== Segment start ==
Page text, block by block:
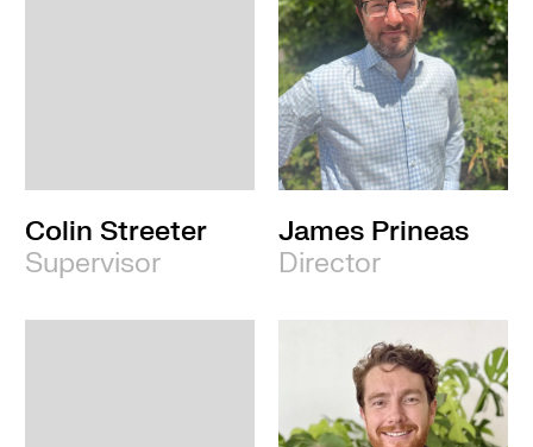
Colin Streeter
Supervisor
James Prineas
Director
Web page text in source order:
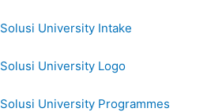
Solusi University Intake
Solusi University Logo
Solusi University Programmes
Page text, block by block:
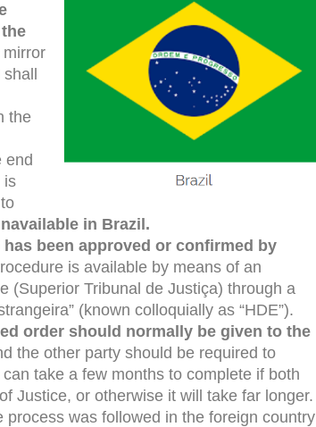
mirror
the
end
is
in Brazil.
been approved or confirmed by
is available by means of an
(Superior Tribunal de Justiça) through a
(known colloquially as “HDE”).
order should normally be given to the
the other party should be required to
take a few months to complete if both
Justice, or otherwise it will take far longer.
was followed in the foreign country
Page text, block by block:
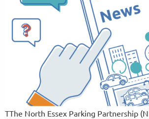
TThe North Essex Parking Partnership
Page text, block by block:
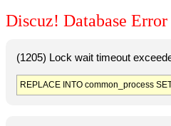
Discuz! Database Error
(1205) Lock wait timeout
REPLACE INTO common_process
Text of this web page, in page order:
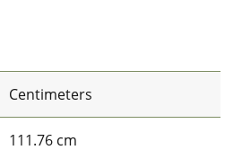
Centimeters
111.76 cm
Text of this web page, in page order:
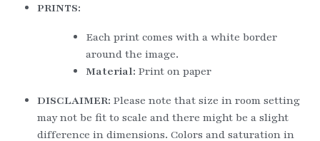
PRINTS:
Each print comes with a white border
around the image.
Material: Print on paper
DISCLAIMER: Please note that size in room setting
may not be fit to scale and there might be a slight
difference in dimensions. Colors and saturation in
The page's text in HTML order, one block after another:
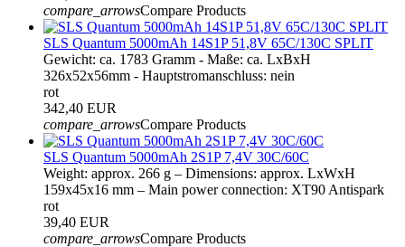
compare_arrowsCompare Products
SLS Quantum 5000mAh 14S1P 51,8V 65C/130C SPLIT
Gewicht: ca. 1783 Gramm - Maße: ca. LxBxH
326x52x56mm - Hauptstromanschluss: nein
rot
342,40 EUR
compare_arrowsCompare Products
SLS Quantum 5000mAh 2S1P 7,4V 30C/60C
Weight: approx. 266 g – Dimensions: approx. LxWxH
159x45x16 mm – Main power connection: XT90 Antispark
rot
39,40 EUR
compare_arrowsCompare Products
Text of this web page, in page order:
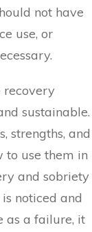
not have
use, or
recovery
sustainable.
strengths, and
to use them in
and sobriety
noticed and
as a failure, it
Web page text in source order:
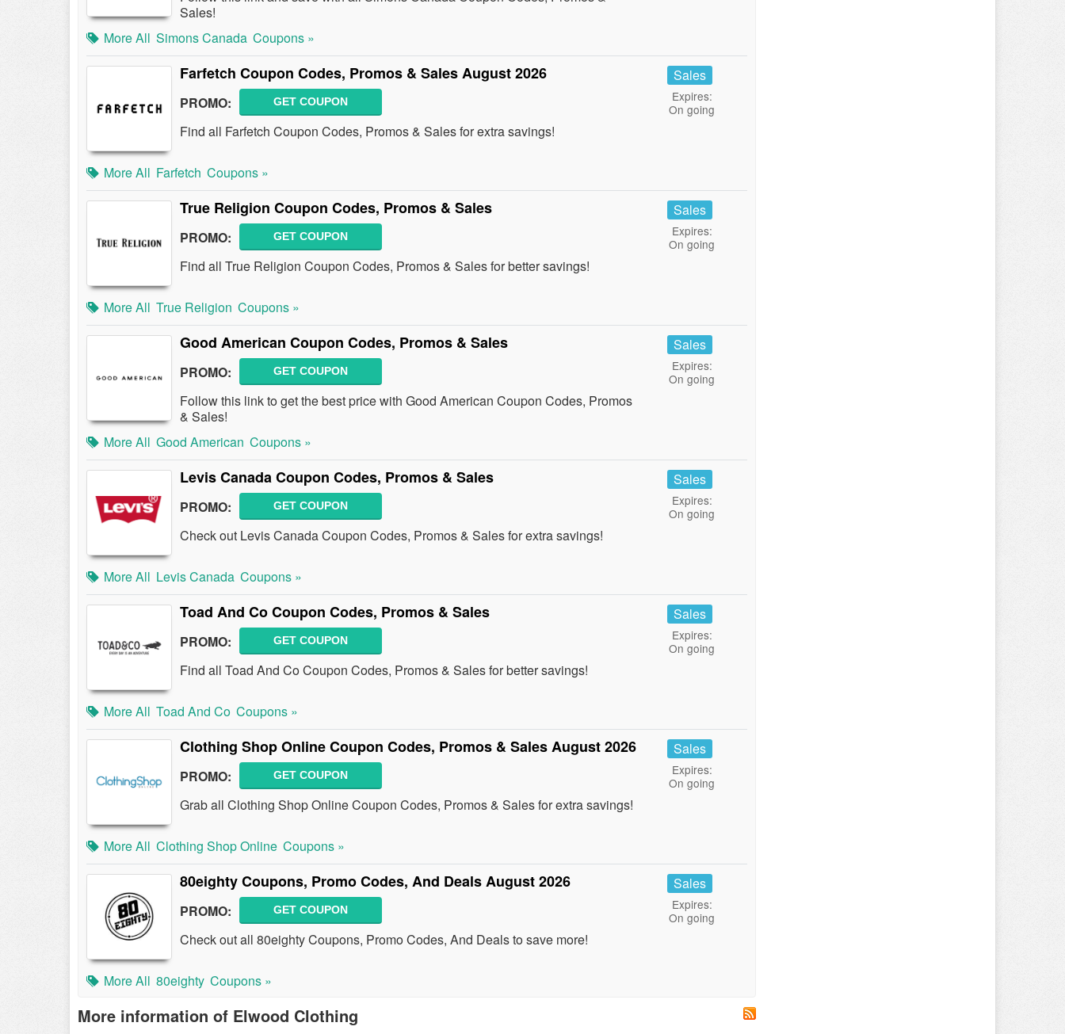
Sales!
More All Simons Canada Coupons »
Farfetch Coupon Codes, Promos & Sales August 2026
PROMO: GET COUPON
Find all Farfetch Coupon Codes, Promos & Sales for extra savings!
Sales
Expires:
On going
More All Farfetch Coupons »
True Religion Coupon Codes, Promos & Sales
PROMO: GET COUPON
Find all True Religion Coupon Codes, Promos & Sales for better savings!
Sales
Expires:
On going
More All True Religion Coupons »
Good American Coupon Codes, Promos & Sales
PROMO: GET COUPON
Follow this link to get the best price with Good American Coupon Codes, Promos
& Sales!
Sales
Expires:
On going
More All Good American Coupons »
Levis Canada Coupon Codes, Promos & Sales
PROMO: GET COUPON
Check out Levis Canada Coupon Codes, Promos & Sales for extra savings!
Sales
Expires:
On going
More All Levis Canada Coupons »
Toad And Co Coupon Codes, Promos & Sales
PROMO: GET COUPON
Find all Toad And Co Coupon Codes, Promos & Sales for better savings!
Sales
Expires:
On going
More All Toad And Co Coupons »
Clothing Shop Online Coupon Codes, Promos & Sales August 2026
PROMO: GET COUPON
Grab all Clothing Shop Online Coupon Codes, Promos & Sales for extra savings!
Sales
Expires:
On going
More All Clothing Shop Online Coupons »
80eighty Coupons, Promo Codes, And Deals August 2026
PROMO: GET COUPON
Check out all 80eighty Coupons, Promo Codes, And Deals to save more!
Sales
Expires:
On going
More All 80eighty Coupons »
More information of Elwood Clothing
== Segment end ==
Everything in the entries except the pictures must be duplicated exactly.

Page text, block by block:
Colin Streeter
Supervisor
James Prineas
Director
Web page text in source order:
Solusi University Intake
Solusi University Logo
Solusi University Programmes
Page text, block by block:
mirror
the
end
is
in Brazil.
been approved or confirmed by
is available by means of an
(Superior Tribunal de Justiça) through a
(known colloquially as “HDE”).
order should normally be given to the
the other party should be required to
take a few months to complete if both
Justice, or otherwise it will take far longer.
was followed in the foreign country
Page text, block by block:
TThe North Essex Parking Partnership
Page text, block by block:
Discuz! Database Error
(1205) Lock wait timeout
REPLACE INTO common_process
Text of this web page, in page order:
Centimeters
111.76 cm
Text of this web page, in page order:
PRINTS:
Each print comes with a white border
around the image.
Material: Print on paper
DISCLAIMER: Please note that size in room setting
may not be fit to scale and there might be a slight
difference in dimensions. Colors and saturation in
The page's text in HTML order, one block after another:
compare_arrowsCompare Products
SLS Quantum 5000mAh 14S1P 51,8V 65C/130C SPLIT
Gewicht: ca. 1783 Gramm - Maße: ca. LxBxH
326x52x56mm - Hauptstromanschluss: nein
rot
342,40 EUR
compare_arrowsCompare Products
SLS Quantum 5000mAh 2S1P 7,4V 30C/60C
Weight: approx. 266 g – Dimensions: approx. LxWxH
159x45x16 mm – Main power connection: XT90 Antispark
rot
39,40 EUR
compare_arrowsCompare Products
Text of this web page, in page order:
not have
use, or
recovery
sustainable.
strengths, and
to use them in
and sobriety
noticed and
as a failure, it
Web page text in source order:
Sales!
More All Simons Canada Coupons »
Farfetch Coupon Codes, Promos & Sales August 2026
PROMO: GET COUPON
Find all Farfetch Coupon Codes, Promos & Sales for extra savings!
Sales
Expires:
On going
More All Farfetch Coupons »
True Religion Coupon Codes, Promos & Sales
PROMO: GET COUPON
Find all True Religion Coupon Codes, Promos & Sales for better savings!
Sales
Expires:
On going
More All True Religion Coupons »
Good American Coupon Codes, Promos & Sales
PROMO: GET COUPON
Follow this link to get the best price with Good American Coupon Codes, Promos
& Sales!
Sales
Expires:
On going
More All Good American Coupons »
Levis Canada Coupon Codes, Promos & Sales
PROMO: GET COUPON
Check out Levis Canada Coupon Codes, Promos & Sales for extra savings!
Sales
Expires:
On going
More All Levis Canada Coupons »
Toad And Co Coupon Codes, Promos & Sales
PROMO: GET COUPON
Find all Toad And Co Coupon Codes, Promos & Sales for better savings!
Sales
Expires:
On going
More All Toad And Co Coupons »
Clothing Shop Online Coupon Codes, Promos & Sales August 2026
PROMO: GET COUPON
Grab all Clothing Shop Online Coupon Codes, Promos & Sales for extra savings!
Sales
Expires:
On going
More All Clothing Shop Online Coupons »
80eighty Coupons, Promo Codes, And Deals August 2026
PROMO: GET COUPON
Check out all 80eighty Coupons, Promo Codes, And Deals to save more!
Sales
Expires:
On going
More All 80eighty Coupons »
More information of Elwood Clothing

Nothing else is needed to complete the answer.